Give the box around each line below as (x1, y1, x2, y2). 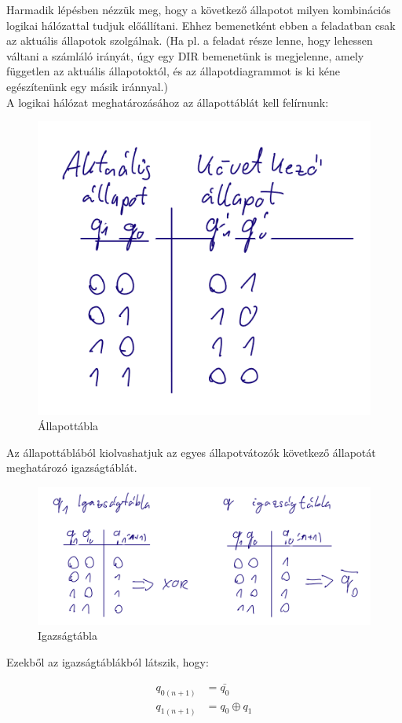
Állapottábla (38, 418, 99, 434)
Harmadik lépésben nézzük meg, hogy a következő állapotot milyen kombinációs (6, 2, 391, 17)
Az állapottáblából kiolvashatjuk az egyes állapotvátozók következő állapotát (6, 444, 376, 460)
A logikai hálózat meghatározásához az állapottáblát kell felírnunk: (6, 93, 329, 110)
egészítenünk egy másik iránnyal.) (6, 78, 168, 94)
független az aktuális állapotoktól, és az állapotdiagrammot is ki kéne (6, 63, 340, 79)
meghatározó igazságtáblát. (6, 459, 137, 476)
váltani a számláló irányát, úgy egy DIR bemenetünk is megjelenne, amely (6, 47, 364, 64)
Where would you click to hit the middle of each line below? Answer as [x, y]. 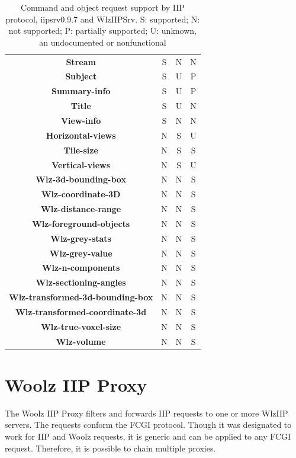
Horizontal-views [81, 135]
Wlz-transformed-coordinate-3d [81, 311]
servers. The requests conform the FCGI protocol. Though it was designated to [148, 425]
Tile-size [81, 150]
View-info [81, 120]
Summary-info [81, 91]
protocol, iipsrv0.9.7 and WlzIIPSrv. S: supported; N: [103, 19]
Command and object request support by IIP [102, 7]
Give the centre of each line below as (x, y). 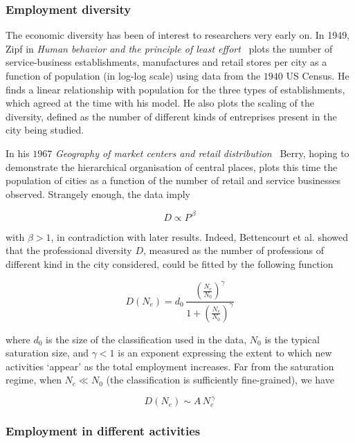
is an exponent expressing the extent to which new (225, 353)
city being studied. (45, 130)
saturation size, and (47, 353)
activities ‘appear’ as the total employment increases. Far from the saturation (170, 366)
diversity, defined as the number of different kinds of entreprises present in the (171, 116)
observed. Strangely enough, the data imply (98, 193)
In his (18, 153)
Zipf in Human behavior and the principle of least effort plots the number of (169, 48)
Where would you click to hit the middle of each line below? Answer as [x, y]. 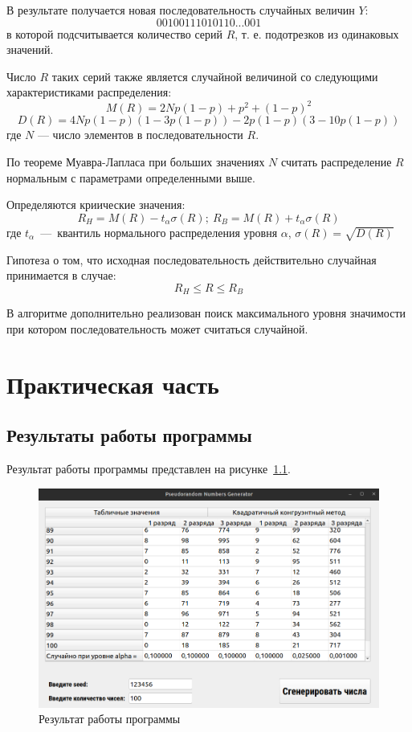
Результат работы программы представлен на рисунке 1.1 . [149, 469]
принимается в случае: [61, 275]
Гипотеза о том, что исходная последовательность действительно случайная [192, 259]
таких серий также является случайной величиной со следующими [215, 76]
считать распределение [336, 162]
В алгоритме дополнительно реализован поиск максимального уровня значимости [206, 313]
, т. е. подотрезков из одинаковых [317, 33]
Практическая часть [113, 384]
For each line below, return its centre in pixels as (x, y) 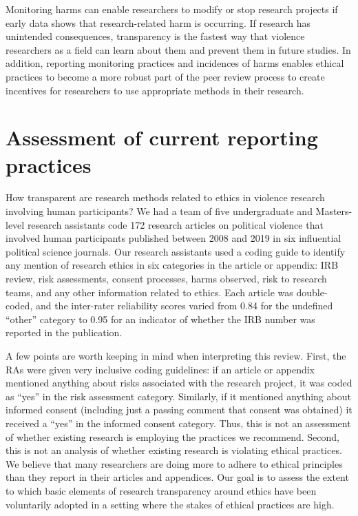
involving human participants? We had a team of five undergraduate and (159, 211)
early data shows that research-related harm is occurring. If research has (158, 22)
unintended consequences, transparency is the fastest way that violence (155, 36)
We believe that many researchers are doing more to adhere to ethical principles (174, 463)
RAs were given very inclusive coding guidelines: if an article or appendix (160, 369)
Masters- (334, 211)
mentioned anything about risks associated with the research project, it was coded (179, 383)
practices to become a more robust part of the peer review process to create (165, 76)
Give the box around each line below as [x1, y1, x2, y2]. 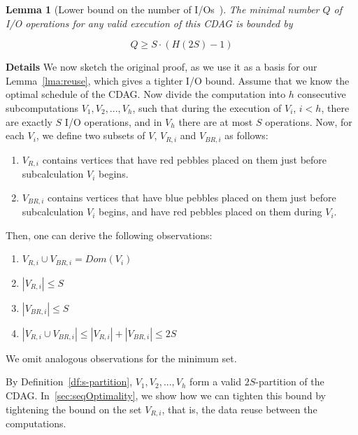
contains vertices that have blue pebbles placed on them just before [48, 190, 336, 204]
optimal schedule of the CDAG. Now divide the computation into [6, 87, 286, 101]
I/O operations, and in [64, 114, 162, 129]
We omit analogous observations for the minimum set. [6, 350, 237, 365]
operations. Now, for [265, 114, 352, 129]
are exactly [6, 114, 52, 129]
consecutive [297, 87, 346, 101]
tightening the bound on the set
----------
** The problem **
Having found the line with "diversity, defined as" and the line with "принимается в случае: [61, 275]" in the material above, write out exactly those two and every line between, leaving the pictures out.

** Response area **
diversity, defined as the number of different kinds of entreprises present in the (171, 116)
observed. Strangely enough, the data imply (98, 193)
In his (18, 153)
Zipf in Human behavior and the principle of least effort plots the number of (169, 48)
Where would you click to hit the middle of each line below? Answer as [x, y]. 
Результат работы программы представлен на рисунке 1.1 . [149, 469]
принимается в случае: [61, 275]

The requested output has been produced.